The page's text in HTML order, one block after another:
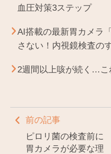
血圧対策3ステップ
AI搭載の最新胃カメラ
さない！内視鏡検査の
2週間以上咳が続く…こ
前の記事
ピロリ菌の検査前に
胃カメラが必要な理
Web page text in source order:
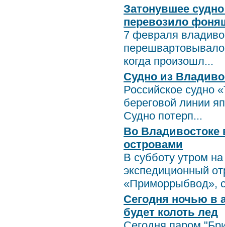
Затонувшее
перевозило
7 февраля
когда произошл...
Судно из
Российское судно
береговой линии
Судно потерп...
Во Владивостоке
островами
В субботу утром
экспедиционный
«Приморрыбвод»,
Сегодня ночью в
будет колоть лед
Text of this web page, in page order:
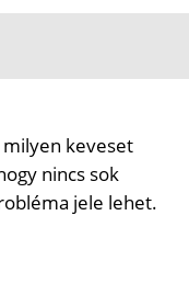
keveset
nincs sok
jele lehet.
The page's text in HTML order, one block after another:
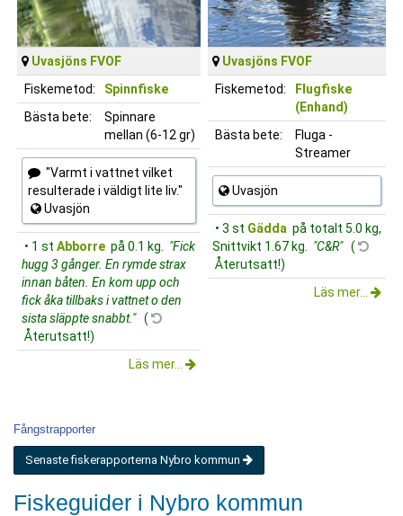
Uvasjöns FVOF
Fiskemetod:
Spinnfiske
Bästa bete:
Spinnare
mellan (6-12 gr)
"Varmt i vattnet vilket
resulterade i väldigt lite liv."
Uvasjön
• 1 st Abborre på 0.1 kg.
"Fick
hugg 3 gånger. En rymde strax
innan båten. En kom upp och
fick åka tillbaks i vattnet o den
sista släppte snabbt." (
Återutsatt!)
Läs mer...
Uvasjöns FVOF
Fiskemetod:
Flugfiske
(Enhand)
Bästa bete:
Fluga -
Streamer
Uvasjön
• 3 st Gädda på totalt 5.0 kg,
Snittvikt 1.67 kg.
"C&R" (
Återutsatt!)
Läs mer...
Fångstrapporter
Senaste fiskerapporterna Nybro kommun
Fiskeguider i Nybro kommun
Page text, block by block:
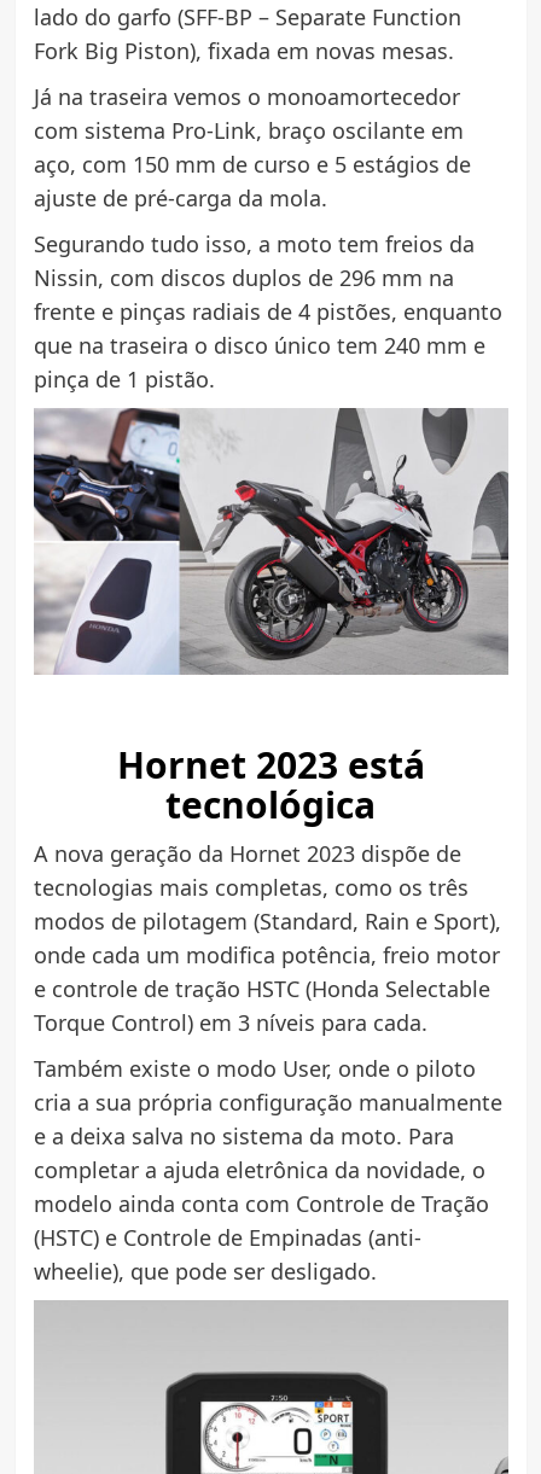
lado do garfo (SFF-BP – Separate Function
Fork Big Piston), fixada em novas mesas.
Já na traseira vemos o monoamortecedor
com sistema Pro-Link, braço oscilante em
aço, com 150 mm de curso e 5 estágios de
ajuste de pré-carga da mola.
Segurando tudo isso, a moto tem freios da
Nissin, com discos duplos de 296 mm na
frente e pinças radiais de 4 pistões, enquanto
que na traseira o disco único tem 240 mm e
pinça de 1 pistão.
Hornet 2023 está
tecnológica
A nova geração da Hornet 2023 dispõe de
tecnologias mais completas, como os três
modos de pilotagem (Standard, Rain e Sport),
onde cada um modifica potência, freio motor
e controle de tração HSTC (Honda Selectable
Torque Control) em 3 níveis para cada.
Também existe o modo User, onde o piloto
cria a sua própria configuração manualmente
e a deixa salva no sistema da moto. Para
completar a ajuda eletrônica da novidade, o
modelo ainda conta com Controle de Tração
(HSTC) e Controle de Empinadas (anti-
wheelie), que pode ser desligado.
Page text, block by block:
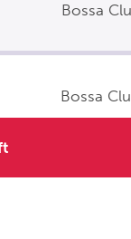
Bossa
Bossa
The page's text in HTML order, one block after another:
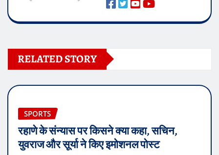
RELATED STORY
SPORTS
रहाणे के संन्यास पर किसने क्या कहा, सचिन,
युवराज और सूर्या ने किए इमोशनल पोस्ट
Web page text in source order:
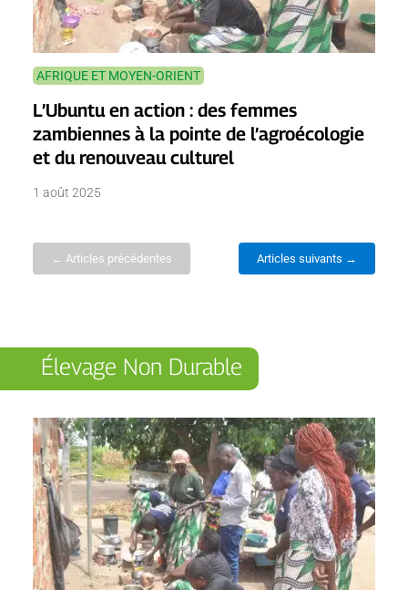
AFRIQUE ET MOYEN-ORIENT
L’Ubuntu en action : des femmes
zambiennes à la pointe de l’agroécologie
et du renouveau culturel
1 août 2025
← Articles précédentes Articles suivants →
Élevage Non Durable
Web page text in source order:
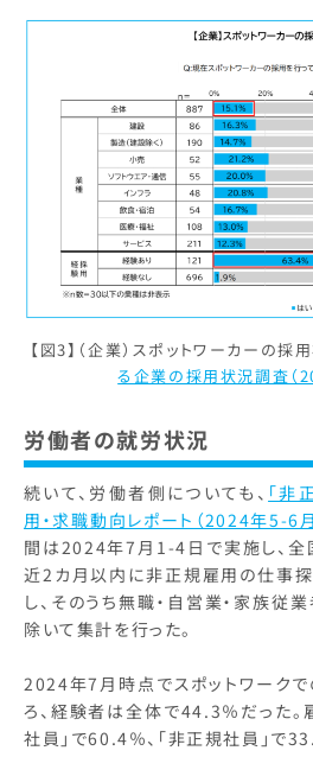
【図3】（企業）スポットワーカーの採
る企業の採用状況調査（
労働者の就労状況
続いて、労働者側についても、 「非
用・求職動向レポート（2024年5-6月
間は2024年7月1-4日で実施し、
近2カ月以内に非正規雇用の仕事
し、そのうち無職・自営業・家族従
除いて集計を行った。
2024年7月時点でスポットワーク
ろ、経験者は全体で44.3％だった。
社員」で60.4％、「非正規社員」で
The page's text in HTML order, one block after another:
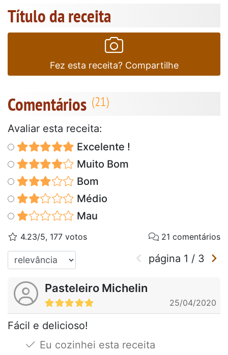
Título da receita
Fez esta receita? Compartilhe
Comentários
Avaliar esta receita:
Excelente !
Muito Bom
Bom
Médio
Mau
4.23/5, 177 votos 21 comentários
página 1 / 3
Pasteleiro Michelin
25/04/2020
Fácil e delicioso!
Eu cozinhei esta receita
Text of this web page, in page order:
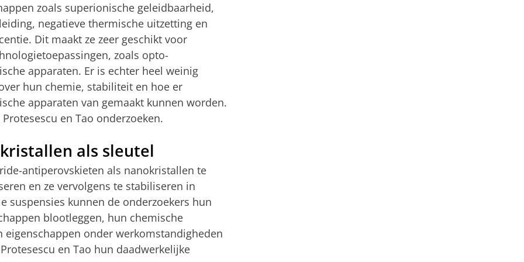
zoals superionische geleidbaarheid,
negatieve thermische uitzetting en
Dit maakt ze zeer geschikt voor
zoals opto-
apparaten. Er is echter heel weinig
hun chemie, stabiliteit en hoe er
apparaten van gemaakt kunnen worden.
en Tao onderzoeken.
als sleutel
antiperovskieten als nanokristallen te
en ze vervolgens te stabiliseren in
suspensies kunnen de onderzoekers hun
blootleggen, hun chemische
onder werkomstandigheden
en Tao hun daadwerkelijke
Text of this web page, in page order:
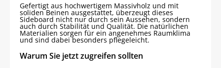
Gefertigt aus hochwertigem Massivholz und mit
soliden Beinen ausgestattet, überzeugt dieses
Sideboard nicht nur durch sein Aussehen, sondern
auch durch Stabilität und Qualität. Die natürlichen
Materialien sorgen für ein angenehmes Raumklima
und sind dabei besonders pflegeleicht.
Warum Sie jetzt zugreifen sollten
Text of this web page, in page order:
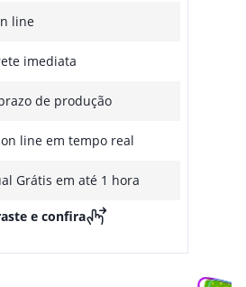
line
imediata
de produção
line em tempo real
Grátis em até 1 hora
e confira
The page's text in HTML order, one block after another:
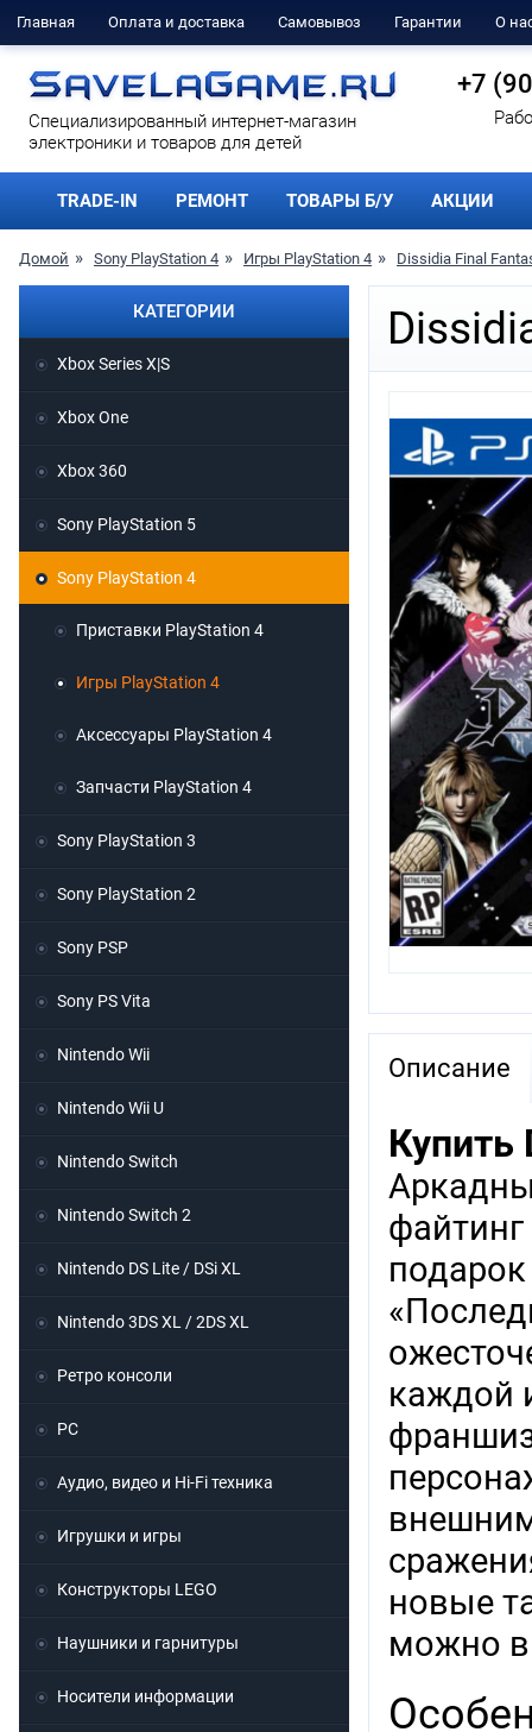
Главная Оплата и доставка Самовывоз Гарантии О
Cпециализированный интернет-магазин
электроники и товаров для детей
+7
TRADE-IN РЕМОНТ ТОВАРЫ Б/У АКЦИИ
Домой Sony PlayStation 4 Игры PlayStation 4 Dissidia Final
Описание
Купить
файтинг
каждой
новые
можно в
КАТЕГОРИИ
Xbox Series X|S
Xbox One
Xbox 360
Sony PlayStation 5
Sony PlayStation 4
Приставки PlayStation 4
Игры PlayStation 4
Аксессуары PlayStation 4
Запчасти PlayStation 4
Sony PlayStation 3
Sony PlayStation 2
Sony PSP
Sony PS Vita
Nintendo Wii
Nintendo Wii U
Nintendo Switch
Nintendo Switch 2
Nintendo DS Lite / DSi XL
Nintendo 3DS XL / 2DS XL
Ретро консоли
PC
Аудио, видео и Hi-Fi техника
Игрушки и игры
Конструкторы LEGO
Наушники и гарнитуры
Носители информации
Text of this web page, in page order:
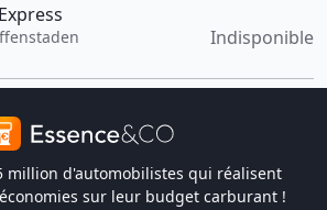
Indisponible
million d'automobilistes qui réalisent
sur leur budget carburant !
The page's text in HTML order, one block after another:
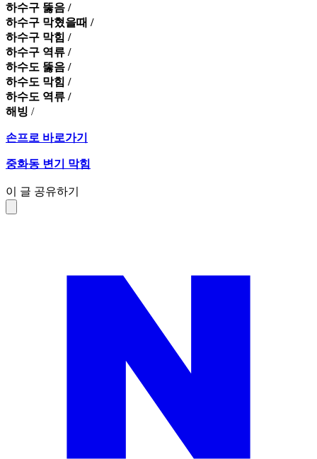
하수구 뚫음 /
하수구 막혔을때 /
하수구 막힘 /
하수구 역류 /
하수도 뚫음 /
하수도 막힘 /
하수도 역류 /
해빙 /
손프로 바로가기
중화동 변기 막힘
이 글 공유하기
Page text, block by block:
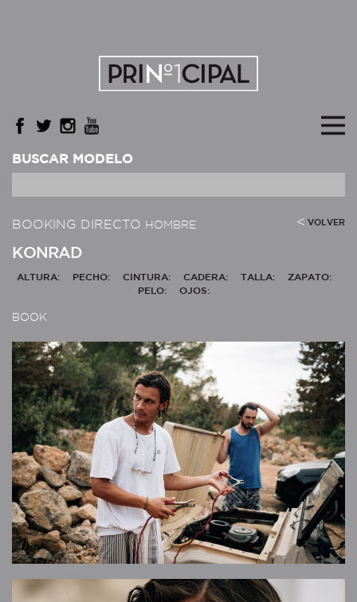
BUSCAR MODELO
BOOKING DIRECTO HOMBRE VOLVER
KONRAD
ALTURA: PECHO: CINTURA: CADERA: TALLA:
ZAPATO:
PELO:
OJOS:
BOOK
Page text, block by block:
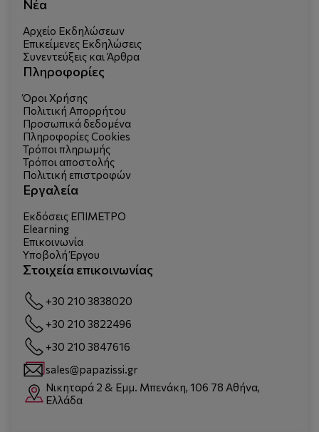
Νέα
Αρχείο Εκδηλώσεων
Επικείμενες Εκδηλώσεις
Συνεντεύξεις και Άρθρα
Πληροφορίες
Όροι Χρήσης
Πολιτική Απορρήτου
Προσωπικά δεδομένα
Πληροφορίες Cookies
Τρόποι πληρωμής
Τρόποι αποστολής
Πολιτική επιστροφών
Εργαλεία
Εκδόσεις ΕΠΙΜΕΤΡΟ
Elearning
Επικοινωνία
Υποβολή Έργου
Στοιχεία επικοινωνίας
+30 210 3838020
+30 210 3822496
+30 210 3847616
sales@papazissi.gr
Νικηταρά 2 & Εμμ. Μπενάκη, 106 78 Αθήνα,
Ελλάδα
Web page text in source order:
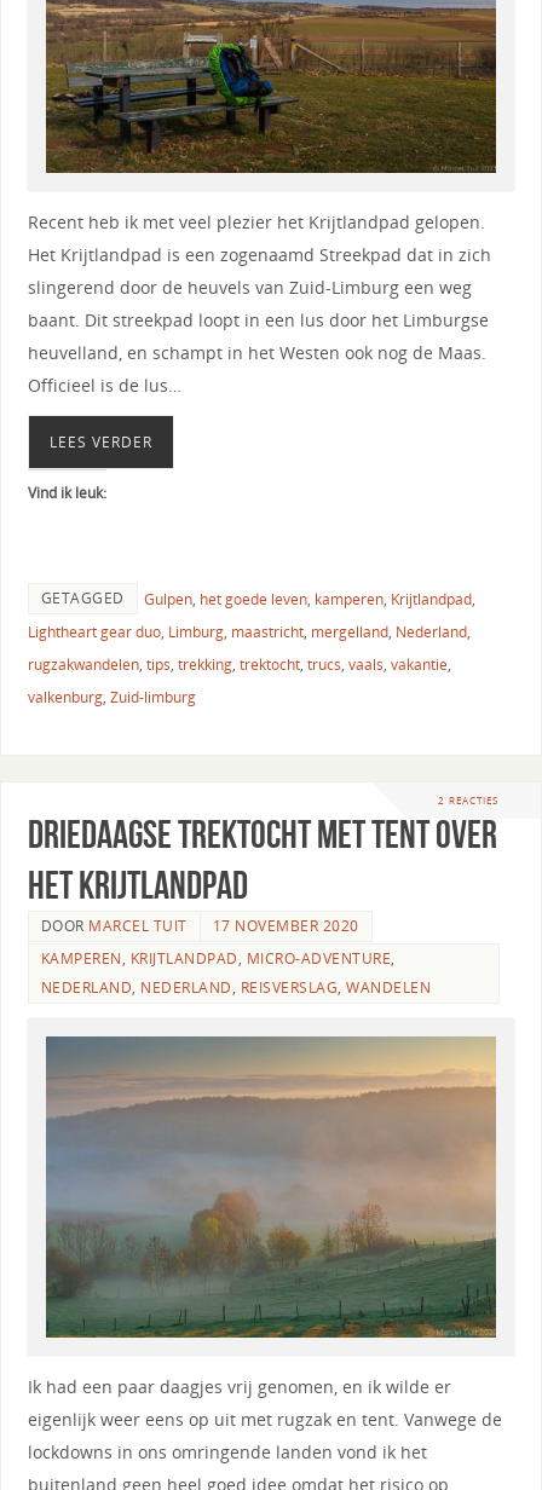
Recent heb ik met veel plezier het Krijtlandpad gelopen.
Het Krijtlandpad is een zogenaamd Streekpad dat in zich
slingerend door de heuvels van Zuid-Limburg een weg
baant. Dit streekpad loopt in een lus door het Limburgse
heuvelland, en schampt in het Westen ook nog de Maas.
Officieel is de lus…
LEES VERDER
Vind ik leuk:
GETAGGED Gulpen, het goede leven, kamperen, Krijtlandpad,
Lightheart gear duo, Limburg, maastricht, mergelland, Nederland,
rugzakwandelen, tips, trekking, trektocht, trucs, vaals, vakantie,
valkenburg, Zuid-limburg
2 REACTIES
Driedaagse trektocht met tent over
het Krijtlandpad
DOOR MARCEL TUIT
17 NOVEMBER 2020
KAMPEREN, KRIJTLANDPAD, MICRO-ADVENTURE,
NEDERLAND, NEDERLAND, REISVERSLAG,WANDELEN
Ik had een paar daagjes vrij genomen, en ik wilde er
eigenlijk weer eens op uit met rugzak en tent. Vanwege de
lockdowns in ons omringende landen vond ik het
buitenland geen heel goed idee omdat het risico op
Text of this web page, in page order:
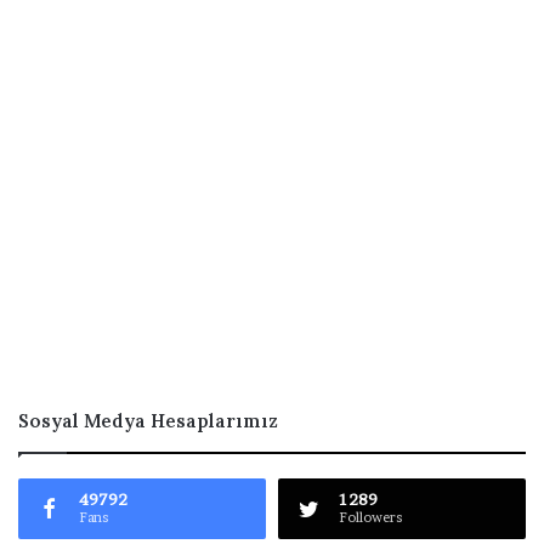
Sosyal Medya Hesaplarımız
49792
Fans
1289
Followers
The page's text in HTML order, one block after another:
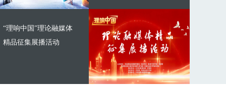
“理响中国”理论融媒体
精品征集展播活动
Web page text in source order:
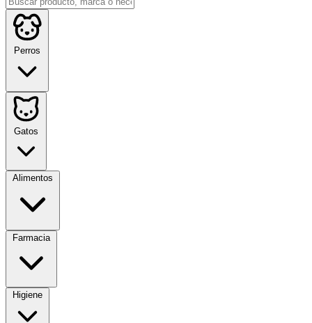
Perros
Gatos
Alimentos
Farmacia
Higiene
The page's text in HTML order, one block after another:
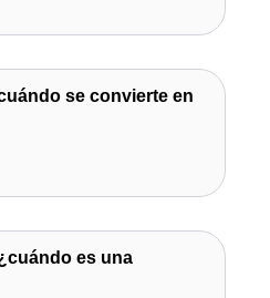
se convierte en
es una
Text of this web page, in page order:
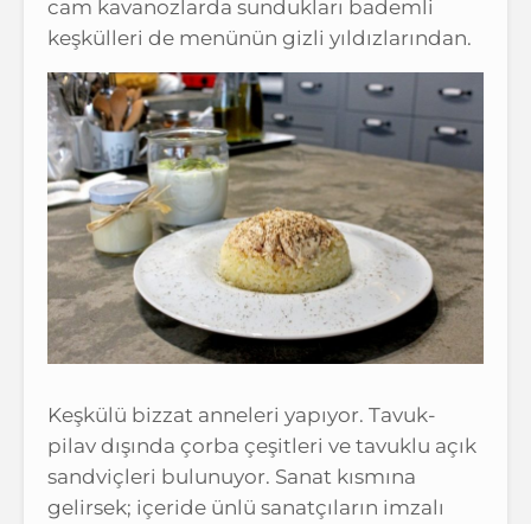
cam kavanozlarda sundukları bademli
keşkülleri de menünün gizli yıldızlarından.
Keşkülü bizzat anneleri yapıyor. Tavuk-
pilav dışında çorba çeşitleri ve tavuklu açık
sandviçleri bulunuyor. Sanat kısmına
gelirsek; içeride ünlü sanatçıların imzalı
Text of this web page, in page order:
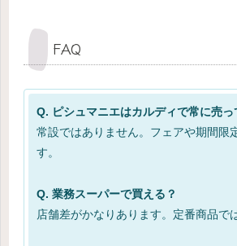
FAQ
Q. ピシュマニエはカルディで常に売っ
常設ではありません。フェアや期間限
す。
Q. 業務スーパーで買える？
店舗差がかなりあります。定番商品で
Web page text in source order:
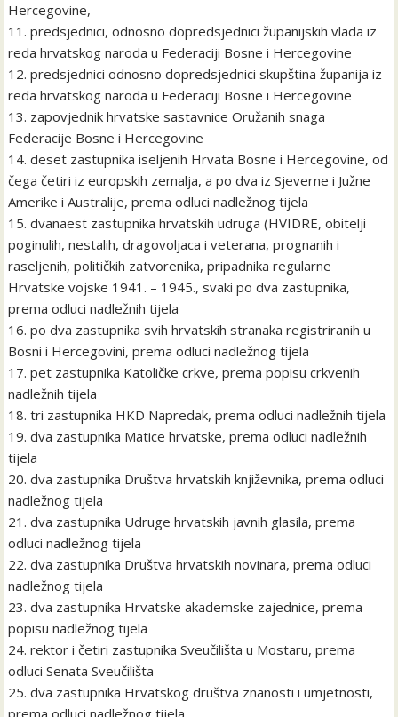
Hercegovine,
11. predsjednici, odnosno dopredsjednici županijskih vlada iz
reda hrvatskog naroda u Federaciji Bosne i Hercegovine
12. predsjednici odnosno dopredsjednici skupština županija iz
reda hrvatskog naroda u Federaciji Bosne i Hercegovine
13. zapovjednik hrvatske sastavnice Oružanih snaga
Federacije Bosne i Hercegovine
14. deset zastupnika iseljenih Hrvata Bosne i Hercegovine, od
čega četiri iz europskih zemalja, a po dva iz Sjeverne i Južne
Amerike i Australije, prema odluci nadležnog tijela
15. dvanaest zastupnika hrvatskih udruga (HVIDRE, obitelji
poginulih, nestalih, dragovoljaca i veterana, prognanih i
raseljenih, političkih zatvorenika, pripadnika regularne
Hrvatske vojske 1941. – 1945., svaki po dva zastupnika,
prema odluci nadležnih tijela
16. po dva zastupnika svih hrvatskih stranaka registriranih u
Bosni i Hercegovini, prema odluci nadležnog tijela
17. pet zastupnika Katoličke crkve, prema popisu crkvenih
nadležnih tijela
18. tri zastupnika HKD Napredak, prema odluci nadležnih tijela
19. dva zastupnika Matice hrvatske, prema odluci nadležnih
tijela
20. dva zastupnika Društva hrvatskih književnika, prema odluci
nadležnog tijela
21. dva zastupnika Udruge hrvatskih javnih glasila, prema
odluci nadležnog tijela
22. dva zastupnika Društva hrvatskih novinara, prema odluci
nadležnog tijela
23. dva zastupnika Hrvatske akademske zajednice, prema
popisu nadležnog tijela
24. rektor i četiri zastupnika Sveučilišta u Mostaru, prema
odluci Senata Sveučilišta
25. dva zastupnika Hrvatskog društva znanosti i umjetnosti,
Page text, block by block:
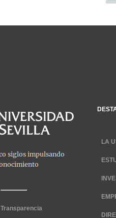
Transparencia
LA
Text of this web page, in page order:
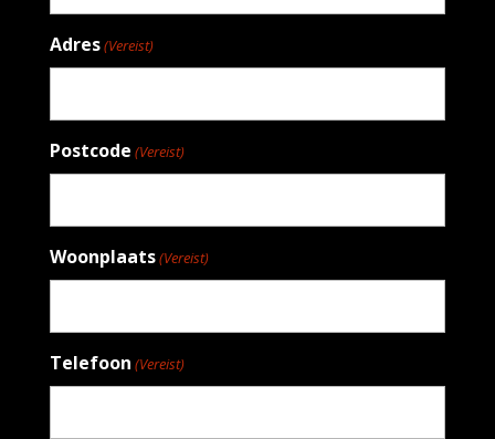
Adres(Vereist)
Postcode (Vereist)
Woonplaats(Vereist)
Telefoon (Vereist)

*Prompt*
Working through the records above, establish how many lines contain the string "četiri", and reply with the number by itself.

*Output for this task*
2